沈清辞没想到三皇子竟然对这个感兴趣,她看了看四周,见没人注意这边,便压低声音,简单地教了他几种简单的玩法。萧景渊聪明绝顶,一学就会,两人坐在角落里,悄无声息地玩起了纸牌,时不时地低声说笑,倒也其乐融融。
柳若薇在不远处看着两人相谈甚欢的模样,气得差点吐血。她费尽心思想要吸引皇子们的注意,却连句话都搭不上,沈清辞倒好,躲在角落里玩牌,都能引来三皇子的青睐,真是气煞她也。
不知不觉,宴会接近尾声,夕阳西下,皇后宣布宴会结束。众人纷纷起身告退,沈清辞也跟着众人向皇后行礼告辞,跟着挽云走出迎春阁。
一路上,挽云忍不住笑着说道:“小姐,今日您可太厉害了,不仅避开了所有的麻烦,还得了皇后娘娘的夸赞,就连三皇子都跟您玩得开心,柳小姐怕是要气坏了。”
沈清辞轻笑一声,摸了摸袖袋里剩下的果干和薄荷糖,语气轻松:“不过是些小聪明罢了。这宫廷宴会,看似光鲜亮丽,实则步步惊心,与其争得头破血流,不如守着自己的小日子,过得舒坦自在。”
坐上回府的马车,沈清辞靠在车厢里,长长地舒了一口气。这场让她头疼不已的宫廷宴会,总算圆满结束了,没有勾心斗角,没有刁难算计,靠着几包果干、一罐薄荷糖和一副小巧的纸牌,她轻轻松松地度过了难关,还得了皇后的好感,避开了太子的青睐,简直是双赢。
马车缓缓驶离皇宫,消失在暮色之中。侯府的暖灯已经亮起,等着她归来。沈清辞看着窗外渐渐熟悉的街景,嘴角扬起一抹温柔的笑意。
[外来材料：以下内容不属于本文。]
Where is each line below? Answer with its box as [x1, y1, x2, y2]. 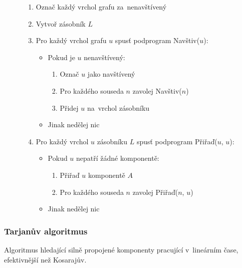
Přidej [60, 102, 79, 113]
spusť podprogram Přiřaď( [136, 136, 217, 146]
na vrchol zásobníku [87, 102, 150, 113]
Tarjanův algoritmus [4, 224, 88, 237]
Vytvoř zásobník [36, 18, 86, 29]
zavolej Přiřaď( [132, 186, 178, 197]
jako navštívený [87, 69, 135, 79]
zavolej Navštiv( [132, 85, 182, 96]
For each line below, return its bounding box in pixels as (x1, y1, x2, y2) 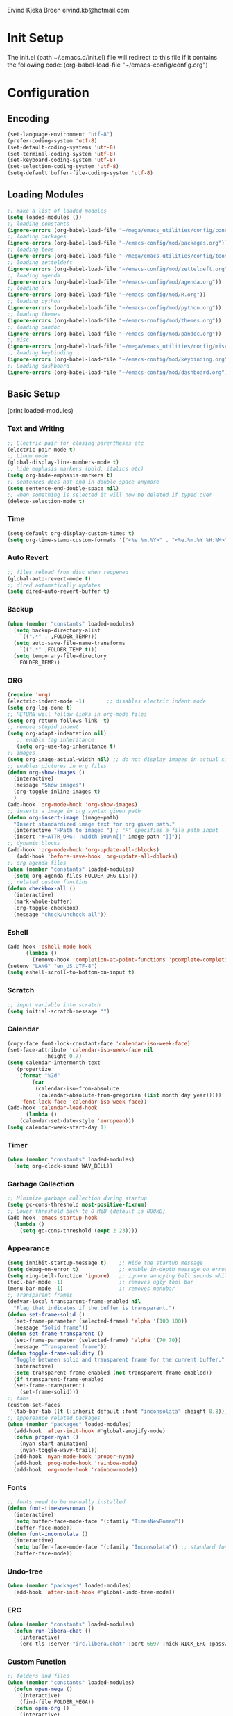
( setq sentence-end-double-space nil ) (7, 484, 119, 492)
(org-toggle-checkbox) (13, 904, 79, 911)
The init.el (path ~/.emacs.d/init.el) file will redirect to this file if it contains (7, 53, 217, 61)
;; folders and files (7, 1673, 70, 1680)
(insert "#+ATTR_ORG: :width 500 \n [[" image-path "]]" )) (13, 833, 182, 840)
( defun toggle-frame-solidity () (7, 1350, 104, 1357)
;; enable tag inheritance (16, 737, 95, 744)
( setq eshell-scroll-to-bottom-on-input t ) (7, 969, 135, 976)
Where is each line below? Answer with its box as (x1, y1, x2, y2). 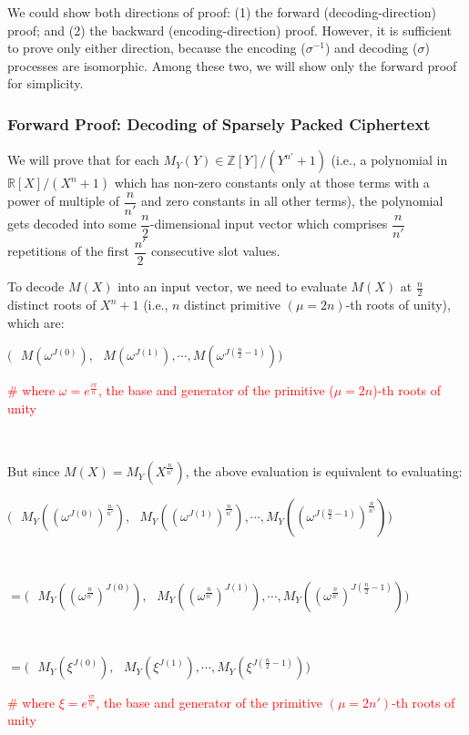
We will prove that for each (7, 150, 159, 169)
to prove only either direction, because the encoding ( (7, 38, 306, 57)
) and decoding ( (324, 38, 418, 57)
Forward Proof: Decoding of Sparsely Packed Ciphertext (7, 112, 431, 135)
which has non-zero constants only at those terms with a (114, 173, 430, 192)
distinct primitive (184, 295, 281, 314)
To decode (7, 277, 65, 296)
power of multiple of (7, 191, 119, 210)
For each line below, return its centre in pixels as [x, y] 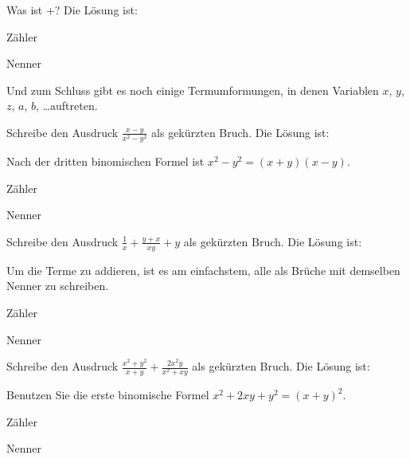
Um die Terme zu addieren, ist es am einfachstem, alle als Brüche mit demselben [203, 270]
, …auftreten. [67, 106]
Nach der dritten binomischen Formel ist [105, 161]
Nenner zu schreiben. [58, 286]
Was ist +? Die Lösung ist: [72, 10]
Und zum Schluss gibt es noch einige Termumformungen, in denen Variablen [193, 90]
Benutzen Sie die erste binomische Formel [108, 395]
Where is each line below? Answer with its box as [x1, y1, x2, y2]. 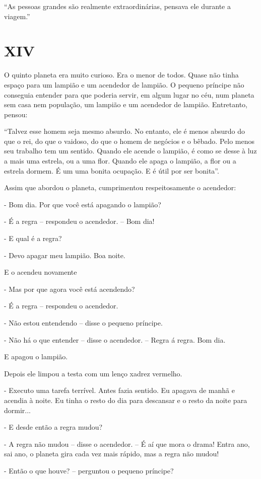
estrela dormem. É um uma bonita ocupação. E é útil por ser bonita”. [4, 165, 219, 176]
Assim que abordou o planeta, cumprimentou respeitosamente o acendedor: [4, 182, 236, 193]
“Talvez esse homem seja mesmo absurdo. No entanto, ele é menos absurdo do [4, 126, 245, 136]
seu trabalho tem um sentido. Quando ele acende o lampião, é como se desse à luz [4, 145, 257, 156]
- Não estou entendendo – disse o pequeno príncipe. [4, 317, 163, 328]
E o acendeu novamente [4, 267, 77, 277]
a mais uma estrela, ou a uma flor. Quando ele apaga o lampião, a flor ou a [4, 155, 236, 166]
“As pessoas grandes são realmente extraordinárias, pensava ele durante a [4, 1, 231, 11]
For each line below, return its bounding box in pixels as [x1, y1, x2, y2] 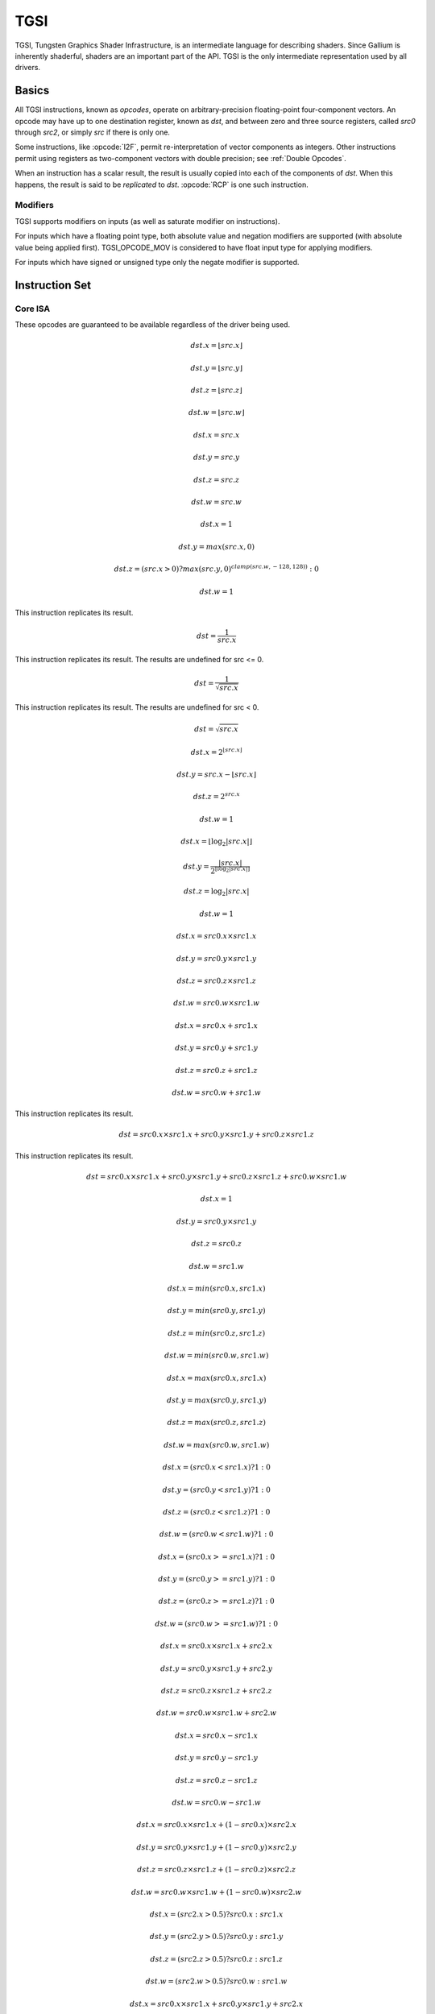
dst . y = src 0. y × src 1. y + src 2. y [159, 1664, 273, 1673]
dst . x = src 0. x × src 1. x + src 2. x [159, 1642, 273, 1651]
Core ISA [14, 303, 51, 314]
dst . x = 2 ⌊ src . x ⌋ [190, 746, 242, 756]
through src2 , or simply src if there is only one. [14, 127, 171, 137]
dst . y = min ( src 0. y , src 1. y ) [167, 1306, 266, 1316]
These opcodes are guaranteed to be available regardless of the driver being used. [14, 320, 290, 329]
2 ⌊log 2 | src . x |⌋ [210, 864, 251, 876]
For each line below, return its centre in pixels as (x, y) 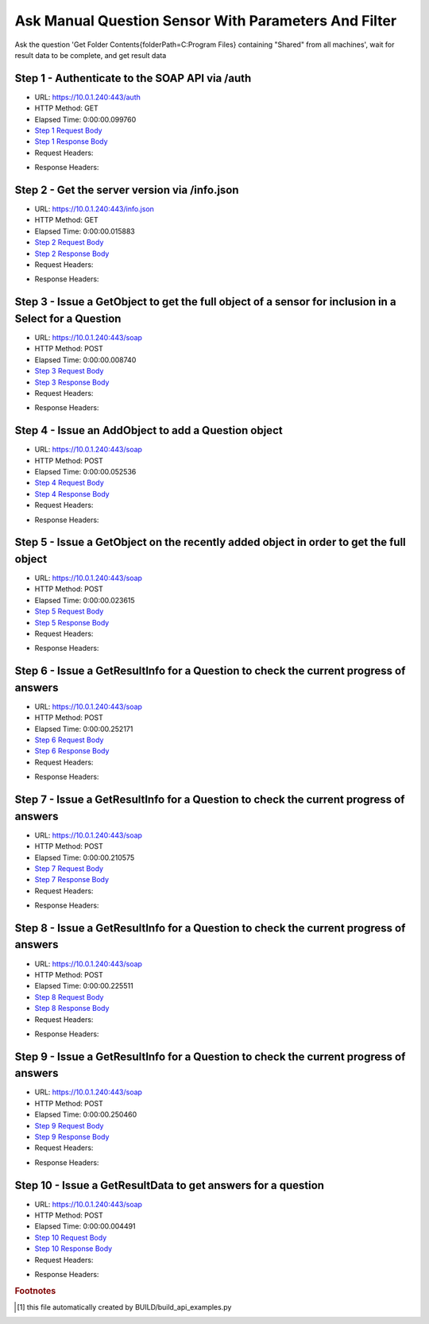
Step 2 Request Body (69, 242)
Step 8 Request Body (69, 997)
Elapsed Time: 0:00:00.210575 (85, 858)
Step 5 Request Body (69, 611)
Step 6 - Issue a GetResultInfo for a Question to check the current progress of (210, 671)
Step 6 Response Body (72, 751)
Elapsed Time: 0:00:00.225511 (84, 986)
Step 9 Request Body (69, 1125)
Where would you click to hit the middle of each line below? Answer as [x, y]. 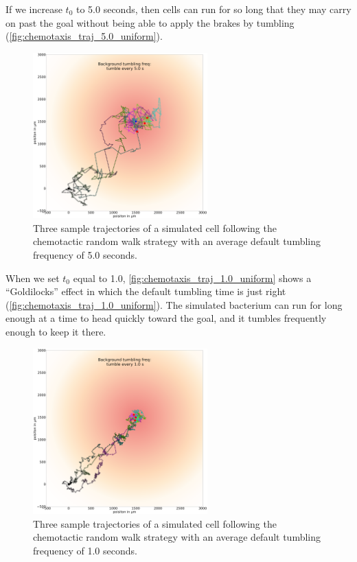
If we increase [34, 9]
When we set [33, 278]
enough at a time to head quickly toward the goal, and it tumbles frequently [166, 318]
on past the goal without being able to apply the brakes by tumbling [150, 22]
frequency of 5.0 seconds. [85, 255]
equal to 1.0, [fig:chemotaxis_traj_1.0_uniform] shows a [192, 278]
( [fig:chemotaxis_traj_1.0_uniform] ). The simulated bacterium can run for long [174, 304]
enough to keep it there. [56, 331]
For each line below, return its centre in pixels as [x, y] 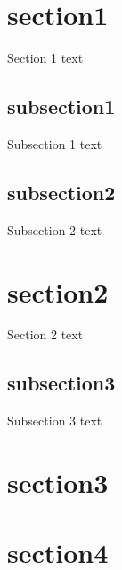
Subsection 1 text [55, 143]
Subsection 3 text [55, 421]
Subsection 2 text [55, 229]
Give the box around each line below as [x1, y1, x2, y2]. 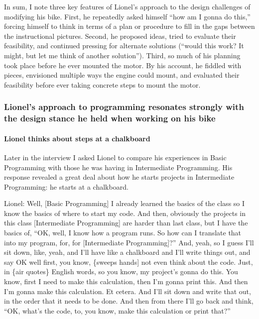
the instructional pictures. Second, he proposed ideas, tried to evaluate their [4, 30, 236, 41]
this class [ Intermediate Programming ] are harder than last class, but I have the [4, 217, 248, 228]
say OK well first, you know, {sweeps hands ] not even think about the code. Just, [4, 256, 253, 267]
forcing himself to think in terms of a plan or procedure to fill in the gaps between [4, 21, 255, 31]
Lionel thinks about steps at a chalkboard [4, 133, 150, 143]
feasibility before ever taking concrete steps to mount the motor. [4, 79, 201, 90]
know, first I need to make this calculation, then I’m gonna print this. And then [4, 276, 248, 287]
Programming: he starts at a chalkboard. [4, 181, 129, 192]
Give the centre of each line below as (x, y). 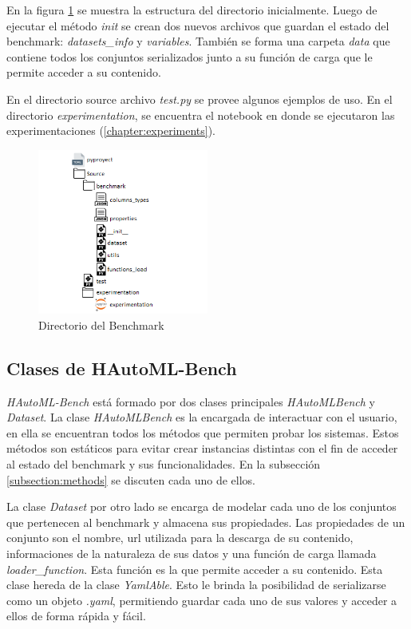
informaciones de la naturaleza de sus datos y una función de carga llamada (192, 553)
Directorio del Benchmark (101, 324)
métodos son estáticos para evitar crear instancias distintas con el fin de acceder (202, 448)
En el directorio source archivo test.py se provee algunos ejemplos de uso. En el (200, 99)
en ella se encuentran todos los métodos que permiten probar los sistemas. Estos (203, 432)
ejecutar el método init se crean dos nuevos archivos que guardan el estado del (198, 25)
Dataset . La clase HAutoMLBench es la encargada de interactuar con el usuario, (202, 417)
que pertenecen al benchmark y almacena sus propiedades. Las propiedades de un (206, 522)
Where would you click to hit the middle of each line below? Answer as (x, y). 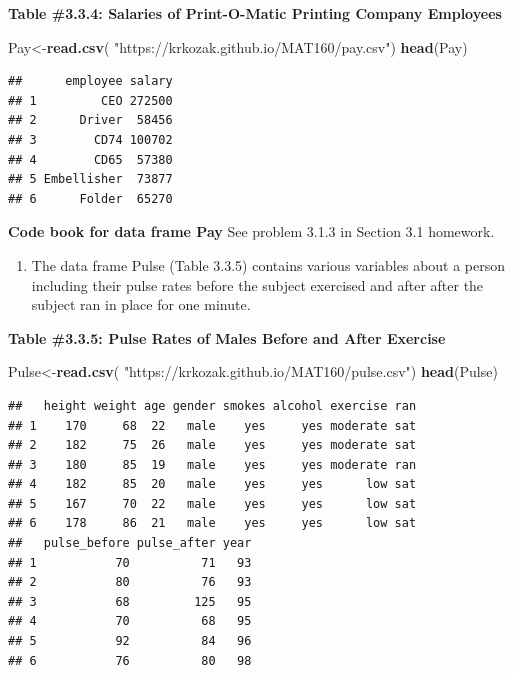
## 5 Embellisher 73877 (90, 179)
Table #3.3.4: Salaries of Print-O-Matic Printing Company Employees (255, 13)
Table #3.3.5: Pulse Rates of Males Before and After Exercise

穿越而来,身为侯府千金,她不求权势滔天,不求荣华富贵,只求在这纷繁的古代,守着家人,过得自在舒心,偶尔用些现代的小聪明,化解身边的烦忧,如此,便足矣。
而那些试图刁难她、算计她的人,在她这份云淡风轻的烟火气里,终究只能沦为跳梁小丑,徒增笑柄罢了。